Translation

LUNCH BREAK

Amusing anecdotes offer wisdom on the topics of poetry, translation, and even ballet; a lunch hour presentation by American poet and translator Richard Howard leaves this reporter reminiscing of a 1970s Paris. BY ERIC CHIANG

A presentation by Richard Howard, American poet and translator of such French authors as Roland Barthes, Simone de Beauvoir, Michel Foucault and Alain Robbe-Grillet, brought back memories of the Paris I knew in the 1970s. These illustrious French authors, now all deceased, were very much alive when I was a student in France in 1973. My sister and I were there on separate study abroad programs. I went to the University of Nancy in Lorraine while she studied at Reid Hall, a veritable chateau on Rue de Chevreuse in the sixth arrondissement of Paris. I went to Paris as often as I could and slept in the men’s dormitory at the chateau for free. The sixth arrondissement wasn’t the most chic and expensive district of Paris that it is now; those fancy shops didn’t start to move in until the late 1970s. There was a quartier chinois that consisted of a small grocery store of unknown Asian origin and a couple of Vietnamese restaurants on Rue Monsieur-le-Prince. From her memoirs, I knew that Simone de Beauvoir lived in an apartment on Boulevard Raspail.

Wit and wisdom
So what would Richard Howard talk about at this gathering during lunch hour at a location that is a five-minute walk from where I work in San Francisco? Would he spill the beans on the authors he translated? What was the translation industry like when he was working? Did he have to convince publishers of translation that he could jump from poetry to semiotics, as we now have to convince the translation agencies of our abilities to do legal and medical documents?

Richard Howard is 82 years old. He looked healthy and spoke with a low raspy voice. About thirty people came to hear him talk at 111 Minna Gallery. If some were translators, they didn’t look as if they had struggled with PDF files at home.

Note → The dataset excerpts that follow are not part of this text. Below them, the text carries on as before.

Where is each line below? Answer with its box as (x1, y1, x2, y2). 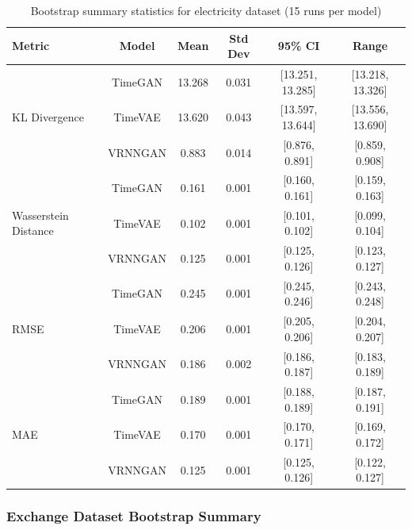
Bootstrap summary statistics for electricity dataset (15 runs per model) (30, 2, 382, 18)
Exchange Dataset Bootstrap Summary (6, 506, 261, 526)
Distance (12, 222, 54, 239)
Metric (12, 37, 50, 54)
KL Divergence (12, 109, 85, 125)
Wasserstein (12, 206, 69, 223)
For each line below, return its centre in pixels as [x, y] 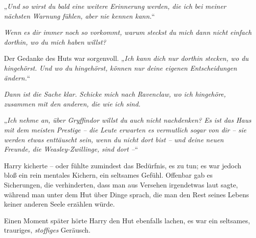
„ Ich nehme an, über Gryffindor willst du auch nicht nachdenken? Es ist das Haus [128, 120]
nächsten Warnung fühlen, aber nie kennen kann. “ [80, 15]
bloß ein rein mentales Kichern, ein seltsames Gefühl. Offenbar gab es [108, 175]
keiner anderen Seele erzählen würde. [59, 204]
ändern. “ [17, 77]
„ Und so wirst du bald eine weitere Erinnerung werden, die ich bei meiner [115, 6]
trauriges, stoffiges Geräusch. [47, 230]
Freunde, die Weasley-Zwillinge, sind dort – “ [71, 149]
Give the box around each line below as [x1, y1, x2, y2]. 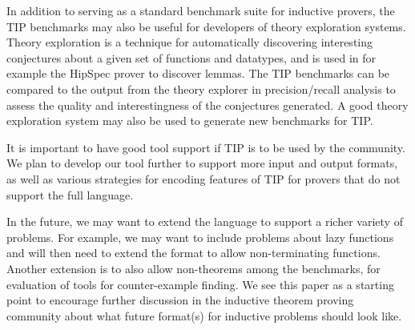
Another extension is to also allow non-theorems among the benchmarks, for [6, 260, 381, 276]
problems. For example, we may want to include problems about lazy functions [6, 228, 394, 245]
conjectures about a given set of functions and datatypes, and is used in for [6, 49, 377, 66]
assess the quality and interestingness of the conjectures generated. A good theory [6, 96, 409, 113]
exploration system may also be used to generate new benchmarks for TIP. [6, 112, 373, 129]
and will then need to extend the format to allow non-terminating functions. [6, 244, 381, 261]
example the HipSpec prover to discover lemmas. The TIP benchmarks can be [6, 65, 390, 82]
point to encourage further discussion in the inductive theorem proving [6, 292, 354, 308]
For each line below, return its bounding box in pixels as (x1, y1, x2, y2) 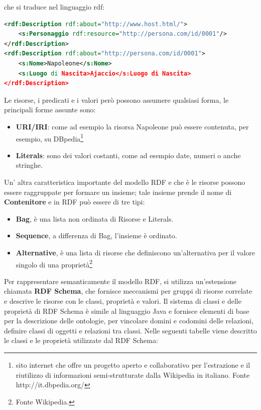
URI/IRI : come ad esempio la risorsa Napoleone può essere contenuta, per (16, 121, 249, 131)
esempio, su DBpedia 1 (16, 131, 84, 144)
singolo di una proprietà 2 (16, 257, 93, 269)
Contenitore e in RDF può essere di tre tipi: (4, 196, 145, 207)
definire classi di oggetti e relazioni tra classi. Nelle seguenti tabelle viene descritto (4, 325, 257, 335)
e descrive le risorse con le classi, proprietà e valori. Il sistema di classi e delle (4, 295, 241, 306)
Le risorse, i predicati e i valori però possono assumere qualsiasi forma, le (4, 94, 229, 105)
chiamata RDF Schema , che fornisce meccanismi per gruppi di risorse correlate (4, 286, 252, 296)
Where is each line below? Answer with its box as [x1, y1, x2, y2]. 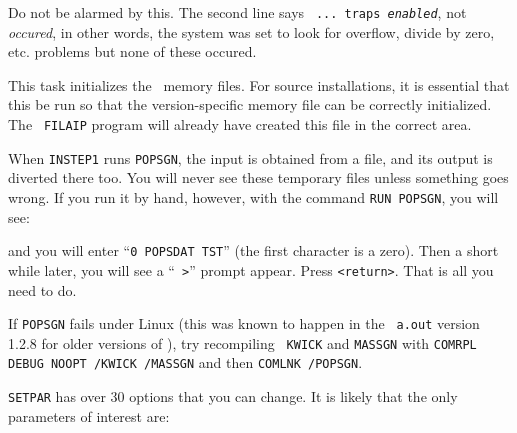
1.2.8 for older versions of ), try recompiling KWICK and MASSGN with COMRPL [8, 332, 477, 353]
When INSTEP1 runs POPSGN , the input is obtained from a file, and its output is [8, 147, 493, 168]
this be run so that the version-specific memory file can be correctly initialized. [8, 94, 492, 115]
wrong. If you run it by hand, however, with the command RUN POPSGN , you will [8, 186, 499, 207]
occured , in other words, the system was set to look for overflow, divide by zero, [8, 21, 495, 42]
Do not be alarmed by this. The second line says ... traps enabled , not [8, 2, 467, 22]
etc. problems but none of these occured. [8, 41, 257, 62]
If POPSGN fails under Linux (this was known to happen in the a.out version [8, 313, 480, 334]
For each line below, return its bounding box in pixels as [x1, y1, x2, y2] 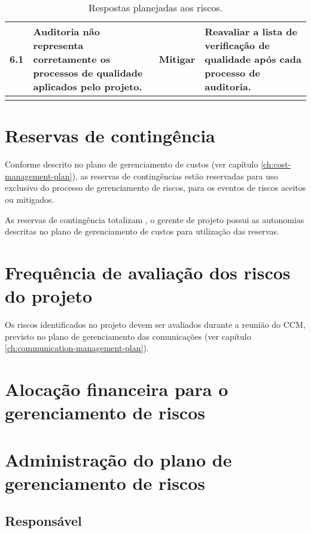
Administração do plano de [5, 447, 232, 471]
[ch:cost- [261, 158, 291, 170]
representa [33, 38, 84, 52]
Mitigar [158, 52, 196, 66]
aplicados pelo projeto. [33, 80, 142, 93]
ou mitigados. [5, 193, 54, 205]
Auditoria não [33, 25, 100, 38]
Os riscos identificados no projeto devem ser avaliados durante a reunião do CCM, [5, 318, 306, 330]
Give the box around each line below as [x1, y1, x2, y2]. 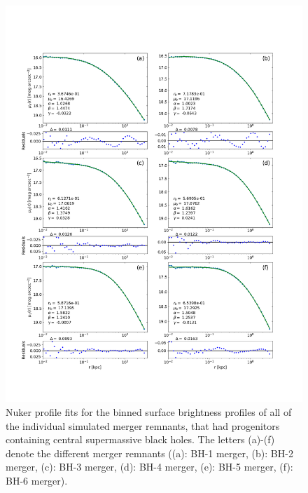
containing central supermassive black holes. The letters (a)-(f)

Howard started by talking about his childhood and some incidents that led him to his distinguished and varied vocations. To wit: He came from a wealthy family in Cleveland. His parents went to Europe often. The family owned a bookstore that his uncle managed. One day, a lady came in asking to buy a Bible. Howard was struck by the persuasive authority with which his uncle told the woman that the Bible was all sold out. It was brilliant that his uncle knew the content of the bookstore like the back of his hand. After the woman left, the aunt came out and asked his uncle, “Why did you say the Bible was sold out? We have many copies in the back.”  “I know,” the uncle replied, “but there are days when one simply doesn’t feel like selling the Bible.”

Prelude and postlude
Howard talked at length about Prelude to the Afternoon of a Faun, a poem that he translated, and the ballet that was subsequently based on itHe described in graphic detail what the dancer Nijinsky did with a handkerchief during his performances that kept the Parisian spectators coming back for more. The names he mentioned were: Sergei Diaghilev, Claude Debussy, and Stéphane Mallarmé (these were people of the arts who lived well before his time, of course). At one point, he recited a portion of a script he had translated for a new theatrical production of Prelude. This touching rendition of the “soliloquy of the faun” lasted a good ten minutes while we sat in respectful silence.

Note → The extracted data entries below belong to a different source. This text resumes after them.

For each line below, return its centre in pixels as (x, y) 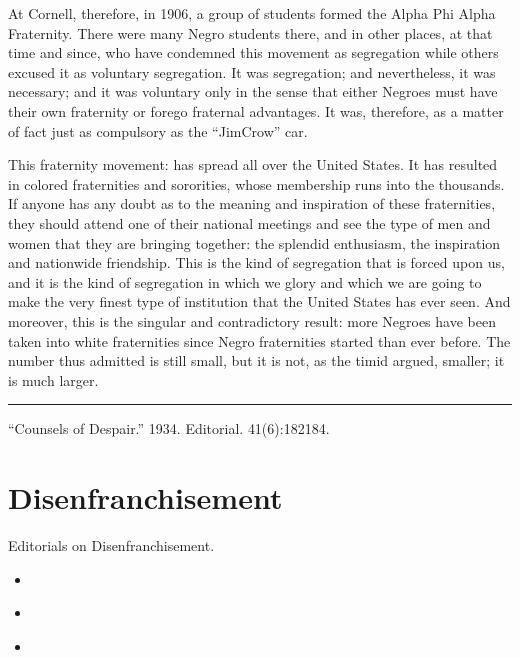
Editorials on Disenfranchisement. (111, 545)
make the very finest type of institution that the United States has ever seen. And (259, 301)
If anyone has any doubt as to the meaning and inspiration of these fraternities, (252, 203)
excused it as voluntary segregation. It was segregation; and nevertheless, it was (252, 71)
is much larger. (53, 379)
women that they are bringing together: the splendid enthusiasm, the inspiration (254, 242)
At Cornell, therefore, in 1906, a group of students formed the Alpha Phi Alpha (252, 13)
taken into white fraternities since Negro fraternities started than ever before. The (259, 340)
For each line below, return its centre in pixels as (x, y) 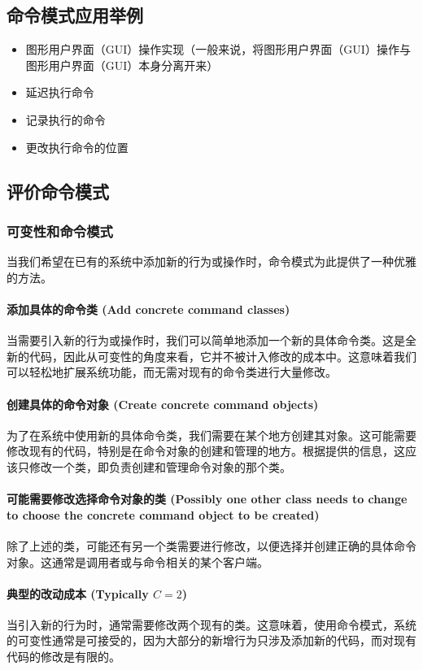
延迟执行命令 (60, 92)
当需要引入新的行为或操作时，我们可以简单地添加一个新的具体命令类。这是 (206, 340)
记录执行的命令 (65, 119)
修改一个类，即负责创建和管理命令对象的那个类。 (160, 466)
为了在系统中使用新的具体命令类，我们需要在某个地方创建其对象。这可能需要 (211, 435)
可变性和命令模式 (60, 231)
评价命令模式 (58, 191)
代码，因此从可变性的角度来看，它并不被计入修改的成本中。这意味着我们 (222, 356)

Howard talked about the first time he was asked to do translation. From what I can recall, a very well known publishing house asked him to translate a book of French poems for about $20,000. Howard refused, but the publishing house kept coming back with increasing levels of compensation. When the figure hit $35,000, he consented. I don’t know whether Howard meant to imply that this was typical…

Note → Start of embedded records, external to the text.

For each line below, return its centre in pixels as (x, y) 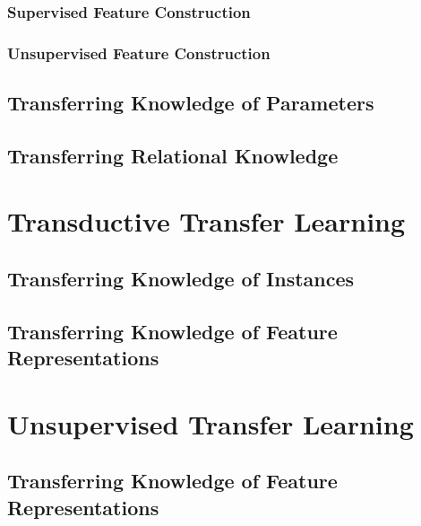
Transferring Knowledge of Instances (181, 279)
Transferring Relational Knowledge (173, 155)
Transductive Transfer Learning (206, 221)
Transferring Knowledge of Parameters (191, 103)
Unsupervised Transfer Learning (210, 423)
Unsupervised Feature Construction (139, 53)
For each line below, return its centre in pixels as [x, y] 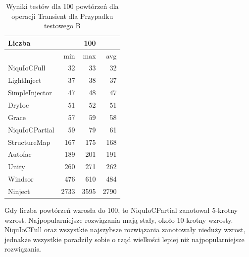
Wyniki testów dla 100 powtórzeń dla [62, 6]
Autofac [20, 154]
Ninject [19, 191]
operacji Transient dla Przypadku [62, 16]
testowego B [62, 26]
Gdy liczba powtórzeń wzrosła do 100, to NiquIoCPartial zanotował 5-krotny [121, 210]
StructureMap [29, 142]
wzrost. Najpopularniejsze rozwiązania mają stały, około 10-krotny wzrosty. [119, 220]
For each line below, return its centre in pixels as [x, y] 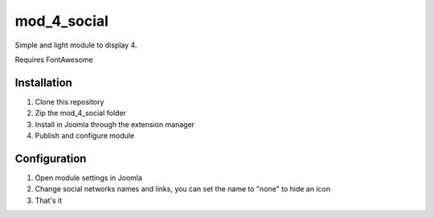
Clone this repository [70, 101]
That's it [49, 200]
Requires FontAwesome [54, 60]
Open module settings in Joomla [88, 178]
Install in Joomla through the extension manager [115, 124]
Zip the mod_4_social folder [80, 113]
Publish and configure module [85, 136]
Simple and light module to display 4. [76, 45]

In the Q & A section, a woman wanted to discuss his ideas on translating poems. When he said something to the effect that it was sometimes hard for him to know what the original poem meant and that he had to keep going in spite of it, a man in the audience asked whether he had departed the realm of the translator and entered into that of the author. Howard smiled and said, “That I leave to you to think about.” Apparently he was not amused.